A consortium of financial industry associations—The International Swaps and Derivatives Association, the European Banking Federation, and the Global Financial Markets Association (which includes the Securities Industry and Financial Markets Association among its members)—has published a set of common principles to promote effective global policymaking on cyber-security, data, and technology. The industry groups are seeking constructive cooperation with regulators on the principles by submitting them to the Financial Stability Board and the International Organization of Securities Commissions.
“Grappling with cyber-security, data protection and appropriate technology policies remain ongoing projects for banks, asset managers, funds and insurance companies, as well as the regulators of those institutions,” a statement from the groups says. “The costs related to these projects only increase for financial institutions that report to multiple regulators or operate across national boundaries. Encouraging standard-setting bodies to consider core, transparent policies and to receive meaningful input from market participants may help prevent duplicative or inconsistent standards across regulators.”
The principles follow a report published in April 2016 by IOSCO that provided an overview of the different regulatory approaches related to cyber-security that its members have implemented and the different practices that market participants have adopted to address cyber-security issues. The report functioned primarily as a survey of various regulatory approaches in different jurisdictions, with little emphasis on any preferred approach.

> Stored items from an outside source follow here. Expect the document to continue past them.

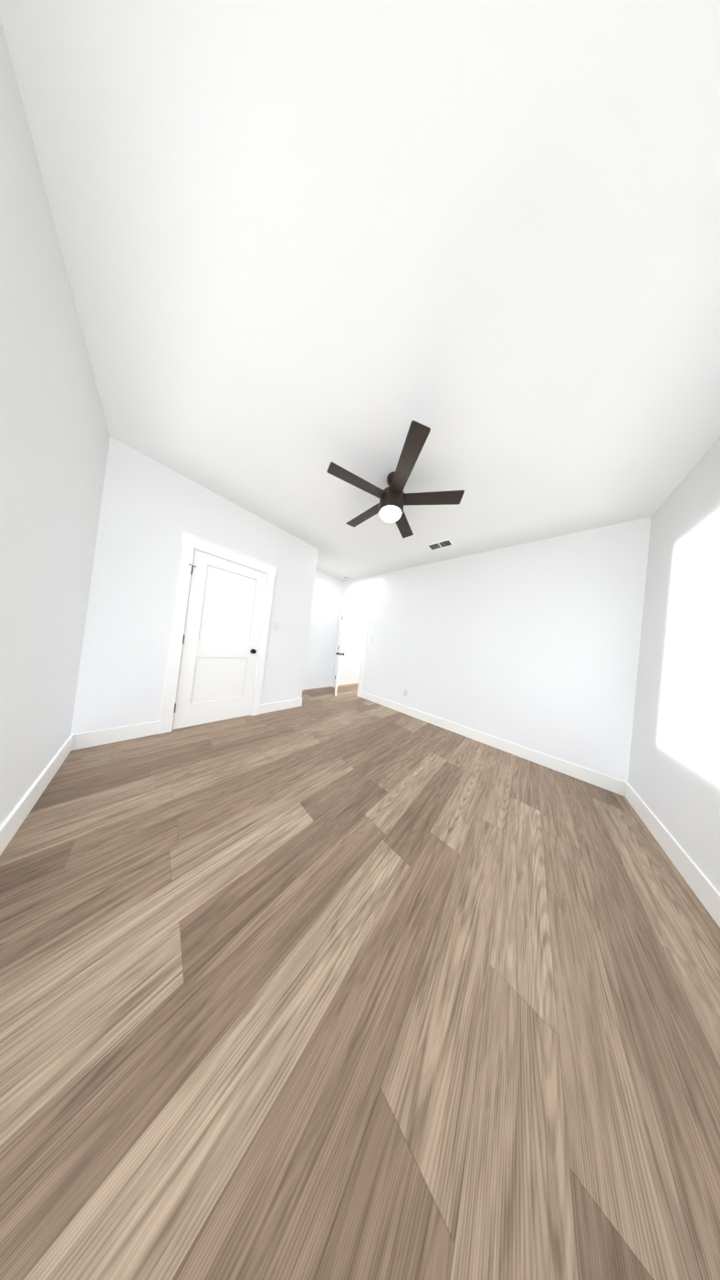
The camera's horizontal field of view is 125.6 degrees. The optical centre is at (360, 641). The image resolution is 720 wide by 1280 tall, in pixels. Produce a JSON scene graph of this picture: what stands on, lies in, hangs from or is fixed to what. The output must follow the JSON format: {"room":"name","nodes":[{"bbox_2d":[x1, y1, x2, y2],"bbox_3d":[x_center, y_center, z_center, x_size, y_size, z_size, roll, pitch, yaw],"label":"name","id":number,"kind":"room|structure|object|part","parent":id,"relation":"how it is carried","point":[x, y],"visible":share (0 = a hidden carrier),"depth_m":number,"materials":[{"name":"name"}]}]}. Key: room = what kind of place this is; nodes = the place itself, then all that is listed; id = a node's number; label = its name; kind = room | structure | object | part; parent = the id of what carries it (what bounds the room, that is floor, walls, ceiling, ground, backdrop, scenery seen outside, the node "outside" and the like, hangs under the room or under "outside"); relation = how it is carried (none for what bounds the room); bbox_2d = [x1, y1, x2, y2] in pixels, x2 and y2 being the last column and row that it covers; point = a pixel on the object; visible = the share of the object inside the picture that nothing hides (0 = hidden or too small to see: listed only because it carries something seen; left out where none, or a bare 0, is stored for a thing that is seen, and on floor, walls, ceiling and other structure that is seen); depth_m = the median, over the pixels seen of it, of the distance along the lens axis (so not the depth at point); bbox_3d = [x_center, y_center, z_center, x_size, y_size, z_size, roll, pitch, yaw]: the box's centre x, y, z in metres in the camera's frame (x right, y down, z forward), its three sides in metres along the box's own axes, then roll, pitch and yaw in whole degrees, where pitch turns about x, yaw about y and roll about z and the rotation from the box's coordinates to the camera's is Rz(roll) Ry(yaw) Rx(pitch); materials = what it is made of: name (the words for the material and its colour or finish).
{"room":"empty bedroom","nodes":[
{"label":"empty bedroom","id":0,"kind":"room"},
{"bbox_2d":[0,18,109,826],"bbox_3d":[-1.325,-0.328,0.588,4.620,2.750,0.120,6,-1,42],"label":"wall","id":1,"kind":"structure","parent":0,"point":[54,438],"depth_m":0.86,"materials":[{"name":"white paint"}]},
{"bbox_2d":[0,734,73,855],"bbox_3d":[-1.143,1.002,0.362,3.616,0.140,0.014,6,-1,42],"label":"baseboard","id":2,"kind":"structure","parent":1,"relation":"attached to","point":[14,821],"depth_m":1.07,"materials":[{"name":"white wood"}]},
{"bbox_2d":[71,436,318,734],"bbox_3d":[-1.655,-0.339,2.452,0.120,2.750,2.190,6,-1,42],"label":"wall","id":3,"kind":"structure","parent":0,"point":[151,509],"depth_m":1.86,"materials":[{"name":"white paint"}]},
{"bbox_2d":[71,720,160,750],"bbox_3d":[-2.307,0.893,1.774,0.014,0.140,0.523,6,-1,42],"label":"baseboard","id":4,"kind":"structure","parent":3,"relation":"attached to","point":[91,739],"depth_m":1.74,"materials":[{"name":"white wood"}]},
{"bbox_2d":[158,530,278,734],"bbox_3d":[-1.726,-0.057,2.380,0.154,2.172,1.030,6,-1,42],"label":"door frame","id":5,"kind":"structure","parent":3,"relation":"attached to","point":[191,543],"depth_m":2.04,"materials":[{"name":"white wood"}]},
{"bbox_2d":[172,549,267,729],"bbox_3d":[-1.716,0.009,2.363,0.035,2.018,0.784,6,-1,42],"label":"closet door","id":6,"kind":"structure","parent":3,"relation":"in","point":[221,641],"depth_m":2.30,"materials":[{"name":"white wood"}]},
{"bbox_2d":[173,564,256,713],"bbox_3d":[-1.696,0.006,2.329,0.100,1.648,0.826,6,-1,42],"label":"hardware piece","id":7,"kind":"object","parent":6,"relation":"attached to","point":[253,651],"visible":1,"depth_m":2.06,"materials":[{"name":"black metal"}]},
{"bbox_2d":[273,622,279,630],"bbox_3d":[-1.261,-0.215,2.798,0.012,0.115,0.070,6,-1,42],"label":"light switch","id":8,"kind":"object","parent":3,"relation":"attached to","point":[277,626],"visible":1,"depth_m":2.79,"materials":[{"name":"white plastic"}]},
{"bbox_2d":[259,698,302,713],"bbox_3d":[-1.239,1.027,2.953,0.014,0.140,0.691,6,-1,42],"label":"baseboard","id":9,"kind":"structure","parent":3,"relation":"attached to","point":[267,708],"depth_m":2.92,"materials":[{"name":"white wood"}]},
{"bbox_2d":[178,553,367,683],"bbox_3d":[-1.445,-0.295,3.977,0.120,2.750,4.970,6,-1,42],"label":"wall","id":10,"kind":"structure","parent":0,"point":[323,627],"depth_m":4.63,"materials":[{"name":"white paint"}]},
{"bbox_2d":[302,681,332,690],"bbox_3d":[-1.184,1.052,4.306,0.014,0.140,1.386,6,-1,42],"label":"baseboard","id":11,"kind":"structure","parent":10,"relation":"attached to","point":[318,685],"depth_m":4.46,"materials":[{"name":"white wood"}]},
{"bbox_2d":[338,678,358,685],"bbox_3d":[-0.299,1.163,5.283,0.014,0.140,1.020,6,-1,42],"label":"baseboard","id":12,"kind":"structure","parent":10,"relation":"attached to","point":[348,681],"depth_m":5.24,"materials":[{"name":"white wood"}]},
{"bbox_2d":[0,682,719,1279],"bbox_3d":[0.096,1.288,2.400,4.740,0.100,4.970,6,-1,42],"label":"floor","id":13,"kind":"structure","parent":0,"point":[347,982],"depth_m":0.59,"materials":[{"name":"brown wood"}]},
{"bbox_2d":[0,0,719,581],"bbox_3d":[0.411,-1.554,2.439,4.740,0.120,4.970,6,-1,42],"label":"ceiling","id":14,"kind":"structure","parent":0,"point":[303,243],"depth_m":0.72,"materials":[{"name":"white paint"}]},
{"bbox_2d":[326,419,464,537],"bbox_3d":[0.281,-1.325,1.748,1.151,0.382,1.180,6,-1,42],"label":"fan","id":15,"kind":"object","parent":14,"relation":"hanging from","point":[394,498],"visible":1,"depth_m":1.61,"materials":[{"name":"brown wood"}]},
{"bbox_3d":[-0.015,-1.346,1.572,0.303,0.028,0.522,6,-1,42],"label":"blade","id":16,"kind":"part","parent":15,"relation":"part of","materials":[{"name":"brown wood"}]},
{"bbox_3d":[0.063,-1.332,1.972,0.526,0.028,0.157,6,-1,42],"label":"blade","id":17,"kind":"part","parent":15,"relation":"part of","materials":[{"name":"brown wood"}]},
{"bbox_3d":[0.280,-1.159,1.716,0.200,0.050,0.200,6,-1,42],"label":"light globe","id":18,"kind":"part","parent":15,"relation":"part of","materials":[{"name":"white glass"}]},
{"bbox_3d":[0.458,-1.288,2.023,0.236,0.028,0.531,6,-1,42],"label":"blade","id":19,"kind":"part","parent":15,"relation":"part of","materials":[{"name":"brown wood"}]},
{"bbox_3d":[0.340,-1.310,1.375,0.468,0.028,0.421,6,-1,42],"label":"blade","id":20,"kind":"part","parent":15,"relation":"part of","materials":[{"name":"brown wood"}]},
{"bbox_3d":[0.634,-1.273,1.655,0.500,0.028,0.369,6,-1,42],"label":"blade","id":21,"kind":"part","parent":15,"relation":"part of","materials":[{"name":"brown wood"}]},
{"bbox_2d":[426,538,453,551],"bbox_3d":[1.169,-1.400,2.703,0.330,0.010,0.190,6,-1,42],"label":"ceiling vent","id":22,"kind":"object","parent":14,"relation":"in","point":[441,544],"visible":1,"depth_m":2.70,"materials":[{"name":"white metal"}]},
{"bbox_2d":[341,516,651,782],"bbox_3d":[1.157,-0.015,3.328,4.620,2.750,0.120,6,-1,42],"label":"wall","id":23,"kind":"structure","parent":0,"point":[534,645],"depth_m":2.35,"materials":[{"name":"white paint"}]},
{"bbox_2d":[335,602,346,696],"bbox_3d":[-0.467,0.175,4.364,0.035,2.018,0.804,6,-1,-8],"label":"hall door","id":24,"kind":"structure","parent":23,"relation":"in","point":[340,647],"depth_m":3.98,"materials":[{"name":"white wood"}]},
{"bbox_2d":[332,600,371,697],"bbox_3d":[-0.196,0.142,4.528,1.034,2.172,0.178,6,-1,42],"label":"door frame","id":25,"kind":"structure","parent":23,"relation":"attached to","point":[365,604],"depth_m":4.37,"materials":[{"name":"white wood"}]},
{"bbox_2d":[360,691,627,796],"bbox_3d":[1.297,1.308,2.959,3.485,0.140,0.014,6,-1,42],"label":"baseboard","id":26,"kind":"structure","parent":23,"relation":"attached to","point":[613,784],"depth_m":2.32,"materials":[{"name":"white wood"}]},
{"bbox_2d":[628,436,719,892],"bbox_3d":[1.569,-0.009,0.441,0.120,2.750,3.590,6,-1,42],"label":"wall","id":27,"kind":"structure","parent":0,"point":[674,779],"depth_m":1.28,"materials":[{"name":"white paint"}]},
{"bbox_2d":[625,782,719,927],"bbox_3d":[1.377,1.283,0.468,0.014,0.140,3.562,6,-1,42],"label":"baseboard","id":28,"kind":"structure","parent":27,"relation":"attached to","point":[704,889],"depth_m":1.15,"materials":[{"name":"white wood"}]}
]}

In contrast, the newly agreed upon principles highlight “the crucial issue that effective policy-making requires, recognizing that cyber-security, data protection and technological advancement in the financial sector is an international issue that requires global solutions.”

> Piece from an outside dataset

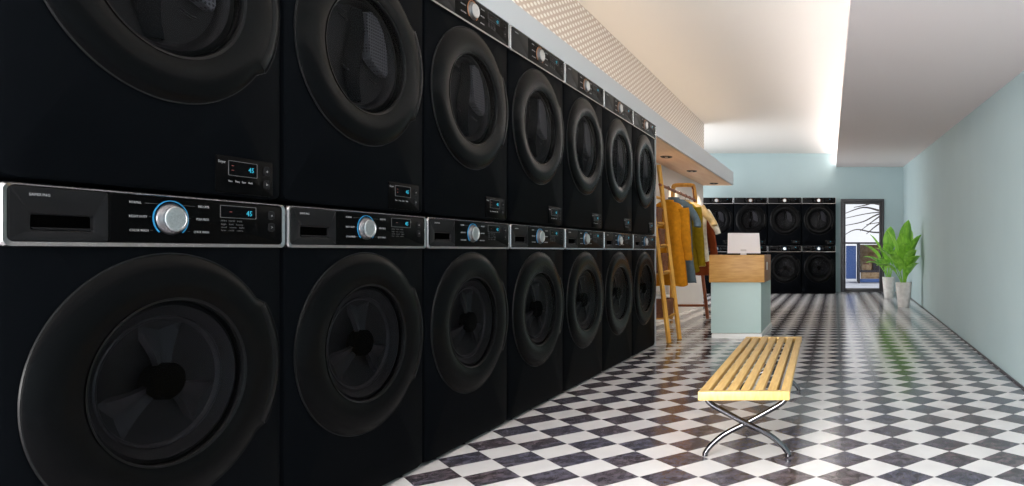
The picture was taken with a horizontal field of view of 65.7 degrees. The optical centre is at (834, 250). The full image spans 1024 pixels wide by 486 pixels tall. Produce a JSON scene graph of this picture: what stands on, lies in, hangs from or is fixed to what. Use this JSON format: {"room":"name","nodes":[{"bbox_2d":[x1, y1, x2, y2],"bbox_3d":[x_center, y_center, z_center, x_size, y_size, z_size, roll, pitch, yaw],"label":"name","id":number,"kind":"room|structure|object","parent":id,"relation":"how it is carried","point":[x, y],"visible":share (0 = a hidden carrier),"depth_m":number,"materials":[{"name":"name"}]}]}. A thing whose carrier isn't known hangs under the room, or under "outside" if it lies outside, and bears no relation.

The document also encourages global standards and cooperation in order to mitigate the problem of asking international firms with global platforms to comply with conflicting rules in different markets or jurisdictions, which could lead to increased costs of compliance and fragmented technology systems or risk management processes. It also advocates for rules that go beyond simply assessing whether a particular institution is compliant with a particular standard and instead ensuring that sufficient resources are in place to manage risk and proactively interact with regulators to assess cyber-threats and data protection.